All this is a preface to the following sentence: schema, indexing, advanced features, and query optimization are intermingled to some extent in the three chapters, even though we tried to separate the topics sensibly. I haven’t yet taken some of the suggestions I got in comments on the last chapter I posted. Like I said, reorganizing is a lot of work :-)
Here’s the outline. I have the same kinds of questions as before: what are we forgetting, do you have any questions or topics you’d like us to cover, etc? Comments are welcome.
[Update: I forgot to mention the vital statistics. So far it's about 55 pages printed.]
[Intro] Choosing Optimal Data Types General Guidelines for Data Storage Smaller is Usually Better To NULL or not to NULL? Choose Identifiers Carefully How to Choose a Good Data Type Numeric Types BIT Strings String Types [sidebar: Generosity can be Unwise] BLOB and TEXT Types [sidebar: How to Avoid On-Disk Temporary Tables] Using ENUM Instead of a String Type Date and Time Types [sidebar: Watch out for automatic migration programs] Indexing Basics Types of Indexes BTREE Indexes Types of Queries that can Use a BTREE Index Indexed Column Isolation Prefix Indexes HASH Indexes Rolling Your Own HASH Indexes RTREE Indexes FULLTEXT Indexes Clustered Indexes Covering Indexes Index Scans and Using Indexes for Sorting Packed (Prefix-Compressed) Indexes Redundant and Duplicate Indexes Indexes and Locking Indexing Strategies An Indexing Case Study Supporting Many Kinds of Filtering Avoiding Multiple Range Conditions Optimizing Sorts Index and Table Maintenance Finding and Repairing Table Corruption Updating Index Statistics Reducing Index Fragmentation Normalization and Denormalization Pros and Cons of a Normalized Schema Pros and Cons of a Denormalized Schema A Mixture of Normalized and Denormalized Cache and Summary Tables [sidebar: The Principle of Faster SELECT and Slower UPDATE] Notes on Storage Engines MyISAM Memory InnoDB
Here’s a snippet of “what it’s like to write this book” that I’ll throw out there. OpenOffice.org, at least the version I’m using, doesn’t like O’Reilly’s custom heading styles and won’t show me an outline view of the document. I’m copying and pasting into this blog post by scrolling from one heading to the next. This is always enlightening, because as you can see a lot of the material isn’t organized correctly in the hierarchy. Guess what, it’s my first look at the chapter’s real outline, too! This isn’t the outline we planned to have, but the chapter evolved because of making localized changes without any real way to zoom out and make sure the outline still made sense. So my two comments on this are a) OpenOffice.org hasn’t been the most helpful tool in some ways and b) these blog posts are, to some extent, airing the project’s dirty laundry (illogical outlining, difficult separation of material among chapters, etc). I’m not afraid of that; I think it’s healthy and will help the book be better as a result. I guess my experience with open source, combined with my employer’s open-books policy, has taught me to embrace transparency instead of fearing it. In the end this material will be organized and make a lot of sense, but that’s a process of evolution — not intelligent design.

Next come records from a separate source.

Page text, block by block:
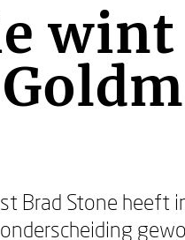
wint
Brad Stone heeft
onderscheiding
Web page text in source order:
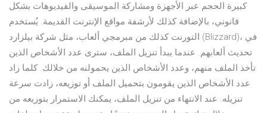
كبيرة الحجم عبر الأجهزة ومشاركة الموسيقى والفيديوهات بشكل
قانوني، بالإضافة كذلك لأرشفة مواقع الإنترنت القديمة. يُستخدم
التورنت كذلك من مبرمجي ألعاب، مثل شركة بيلزارد (Blizzard)، في
تحديث ألعابهم. عندما يبدأ تنزيل الملف، سترى عدد الأشخاص الذين
تأخذ الملف منهم، وعدد الأشخاص الذين يحمولنه من خلالك. كلما زاد
عدد الأشخاص الذين يقومون بتحميل الملف أو توزيعه، زادت سرعة
تنزيله. عند الانتهاء من تنزيل الملف، يمكنك الاستمرار بتوزيعه من
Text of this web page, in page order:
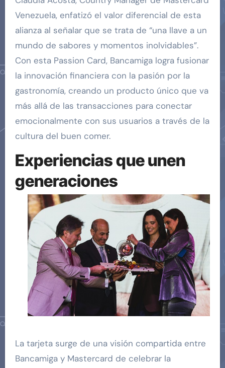
Venezuela, enfatizó el valor diferencial de esta
alianza al señalar que se trata de “una llave a un
mundo de sabores y momentos inolvidables”.
Con esta Passion Card, Bancamiga logra fusionar
la innovación financiera con la pasión por la
gastronomía, creando un producto único que va
más allá de las transacciones para conectar
emocionalmente con sus usuarios a través de la
cultura del buen comer.
Experiencias que unen
generaciones
La tarjeta surge de una visión compartida entre
Bancamiga y Mastercard de celebrar la
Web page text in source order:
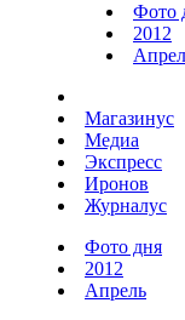
Фото
2012
Магазинус
Медиа
Экспресс
Иронов
Журналус
Фото дня
2012
Апрель
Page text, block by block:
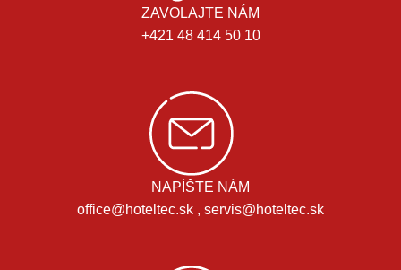
ZAVOLAJTE NÁM
+421 48 414 50 10
NAPÍŠTE NÁM
office@hoteltec.sk , servis@hoteltec.sk
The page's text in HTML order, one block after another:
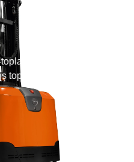
için yüksek
toplayıcılar

As I said, at some point I’ll write more about the process of writing. It’s been educational, and most bloggers I know who’ve written a book don’t say much about it (they just pop their heads up every now and then to apologize for not blogging). Very briefly: if you dream of writing a book, do it. It helps that my boss and co-workers support me in this venture, but it’s worth it regardless.